The next figure illustrates the nested While Iterator Subsystem block contents. As discussed above, this subsystem is the loop in which data gets received from or sent to the client through the established connection.

The Stream Receive block receives data from the client over the blocking stream representing the connection to the client. One of this block's parameters is called Output data type which is set to double in our case. Since the stream is blocking, the block will not output its received data until a double (8 bytes) is received. Note that the data type is not verified by the Stream Receive block and is not transmitted. If a 64-bit (8 byte) integer is transmitted by the client, then those 8 bytes will be interpreted as a double, resulting in a nonsensical value. However, in our example, the client model sends doubles so that the data types at both ends of the connection are consistent. If single was used as the output data type for this block, the block would not return until 4 bytes worth of data were received. For more information about this block, please refer to the Stream Receive block's reference page.

The err output of the aforementioned block is 1 when new data of the specified size is received. In case of errors, this output becomes negative. This output is zero when the peer has closed the connection. The data output along with the stm output are fed into an Enabled Subsystem block in which the received data is sent back to the client, hence creating the loopback system mentioned earlier. The err output gets compared to zero, and then fed into this subsystem as the enable signal. This subsystem gets enabled only if the output from the Compare to Zero is true, which means that new data was received. Inside the subsystem, there is a Stream Send block along with a Stream Flush block. The outputs of this subsystem are stmOut, which is the stream forwarded by the Stream Flush block, and the error outputs from both of the included blocks. The stmOut output is returned by the while loop to the parent subsystem in case the connection is closed by the peer or an error occurs and the connection must be closed. The Stream Close block in parent subsystem closes the connection. The following figure depicts the contents of the Enabled Subsystem block.

The Stream Send block sends the data at its data input to the client. It actually writes the data to the stream send buffer first. The only time it actually flushes the send buffer to the underlying communication channel is when it is full. Since we have set the send buffer size to 8000 bytes and the data to be sent is 8 bytes in size, it would take a thousand iterations before this block would flush the buffer. To ensure that the data is sent immediately, the Stream Flush block is used to flush the stream send buffer, or in other words, to write the data from the stream send buffer to the underlying communication channel every time new data is present in the stream's send buffer. If the Stream Send block sends all the data successfully, it outputs an error value of 1. On the other hand, if it cannot send data to the stream buffer, it outputs a negative error code. If the Stream Flush manages to flush all the data in the buffer, it returns an error of value zero. If the connection is closed or an actual error occurs, this block returns a negative error output. For more information about these two blocks, please refer to the Stream Send and Stream Flush blocks' reference pages.

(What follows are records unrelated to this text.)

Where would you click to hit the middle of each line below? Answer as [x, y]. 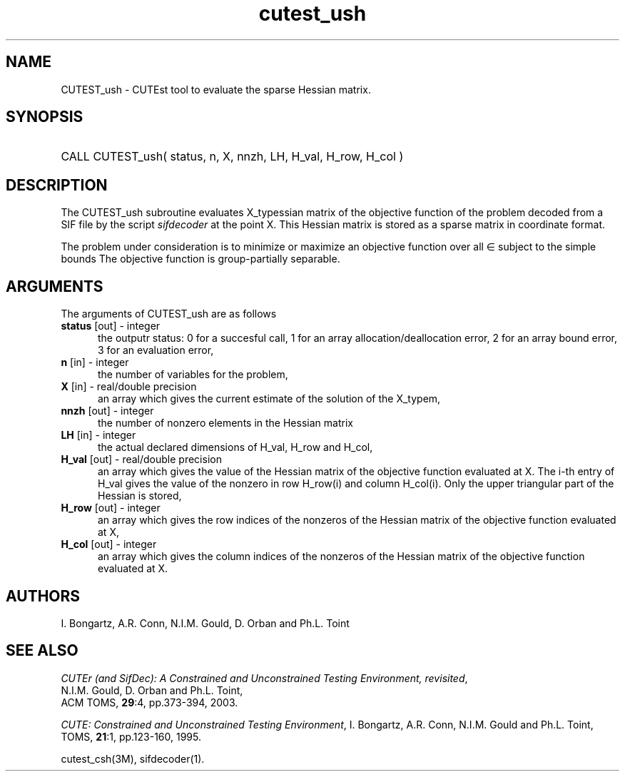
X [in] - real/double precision [129, 387]
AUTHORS [43, 596]
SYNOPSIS [45, 117]
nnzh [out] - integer [107, 411]
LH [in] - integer [98, 435]
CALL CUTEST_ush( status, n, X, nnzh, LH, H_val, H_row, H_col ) [232, 157]
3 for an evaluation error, [156, 350]
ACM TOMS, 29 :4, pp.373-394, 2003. [149, 702]
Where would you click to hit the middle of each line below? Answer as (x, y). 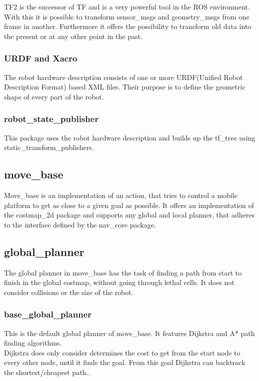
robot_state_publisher (51, 119)
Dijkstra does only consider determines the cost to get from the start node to (122, 352)
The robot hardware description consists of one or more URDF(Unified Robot (123, 77)
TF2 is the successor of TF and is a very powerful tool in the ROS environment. (127, 6)
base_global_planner (48, 314)
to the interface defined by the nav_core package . (80, 224)
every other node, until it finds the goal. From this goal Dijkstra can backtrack (125, 362)
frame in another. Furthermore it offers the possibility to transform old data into (128, 26)
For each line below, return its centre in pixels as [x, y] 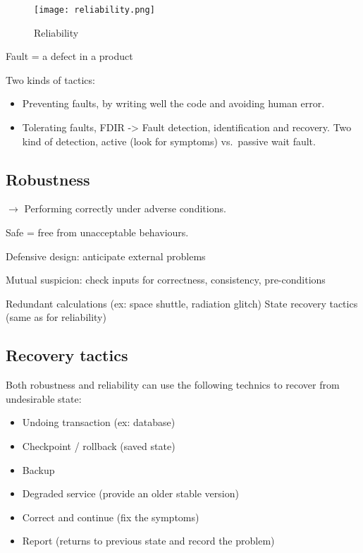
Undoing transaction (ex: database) [99, 422]
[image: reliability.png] [94, 10]
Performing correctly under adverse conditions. [125, 208]
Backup [38, 469]
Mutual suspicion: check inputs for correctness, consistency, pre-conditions [166, 280]
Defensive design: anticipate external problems [106, 256]
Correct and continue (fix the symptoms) [111, 517]
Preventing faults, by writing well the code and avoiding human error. [173, 103]
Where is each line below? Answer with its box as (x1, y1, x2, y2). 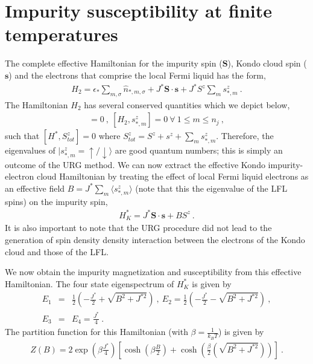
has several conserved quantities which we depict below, (84, 98, 290, 111)
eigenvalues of (5, 144, 55, 157)
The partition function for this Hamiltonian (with (5, 325, 188, 338)
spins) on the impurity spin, (5, 195, 108, 207)
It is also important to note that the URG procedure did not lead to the (5, 221, 272, 234)
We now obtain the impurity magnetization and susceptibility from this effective (5, 265, 302, 278)
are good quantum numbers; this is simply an (115, 144, 283, 157)
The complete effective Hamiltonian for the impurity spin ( (5, 57, 223, 70)
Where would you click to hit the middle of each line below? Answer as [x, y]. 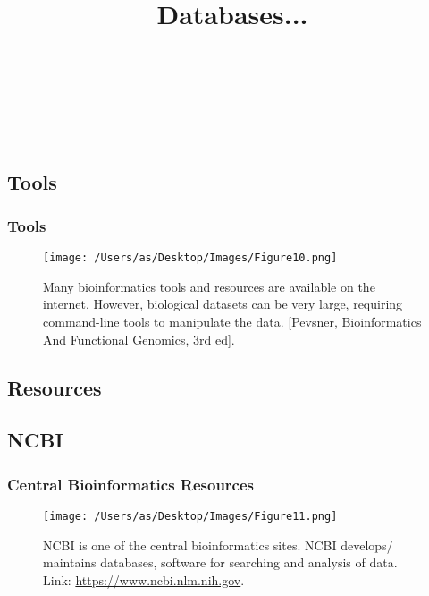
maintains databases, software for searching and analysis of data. [220, 562]
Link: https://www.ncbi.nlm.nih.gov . [144, 579]
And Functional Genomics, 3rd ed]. [139, 339]
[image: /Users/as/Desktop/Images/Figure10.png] [190, 258]
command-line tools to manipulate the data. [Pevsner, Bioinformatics [232, 321]
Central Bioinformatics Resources [131, 484]
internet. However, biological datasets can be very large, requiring [223, 304]
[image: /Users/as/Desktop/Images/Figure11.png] [190, 516]
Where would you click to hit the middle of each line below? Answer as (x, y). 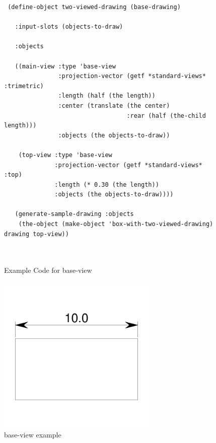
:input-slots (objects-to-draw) (69, 27)
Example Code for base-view (48, 270)
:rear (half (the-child (166, 116)
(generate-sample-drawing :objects (74, 214)
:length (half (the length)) (107, 96)
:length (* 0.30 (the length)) (107, 184)
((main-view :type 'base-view (65, 66)
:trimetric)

The err1 output coming from the Stream Send is compared to zero and if it is not positive (zero or negative) then it causes the output of the Compare to Zero block to become false. The other output port err2 coming from the Stream Flush block also gets compared to zero and if negative, causes the output of the Compare to Zero block to become false. These two outputs, along with the output of the Stream Receive block compared to zero, get fed into a Logical Operator block which performs an AND operation on them. The result of this operation is fed into the While Iterator block as its condition. Thus, the while loop continues to iterate as long as no errors occur in the process of receiving and sending data and as long as the peer keeps the connection open. The parameters of this While Iterator block are the same as the other While Iterator block. The initial condition for this block is the constant value of 1 coming from the parent subsystem.

Once the connection is closed or an error occurs, the nested while loop exits and returns the stream, which gets closed. The main while loop has now finished one iteration and goes back to the start of the loop, where the Stream Accept block gets executed and waits until a new client attempts to connect. Once a new connection is established, the whole process repeats. Thus, unless there is an error with the listening stream, the server keeps accepting new connections (the model stays in the main while loop).

Before explaining the details of the "quarc_advanced_blocking_client" model, it should be mentioned that with our server implementation, once a client connects to the server, no more clients can connect to it. By default, the new clients attempting to connect would wait some time until the waiting time for the protocol in use gets expired. At this point, they would give a timeout error and exit. You can change this behavior by queuing the waiting clients using the backlog option of URIs.

Client Model

The following figure illustrates the "quarc_advanced_blocking_client" model.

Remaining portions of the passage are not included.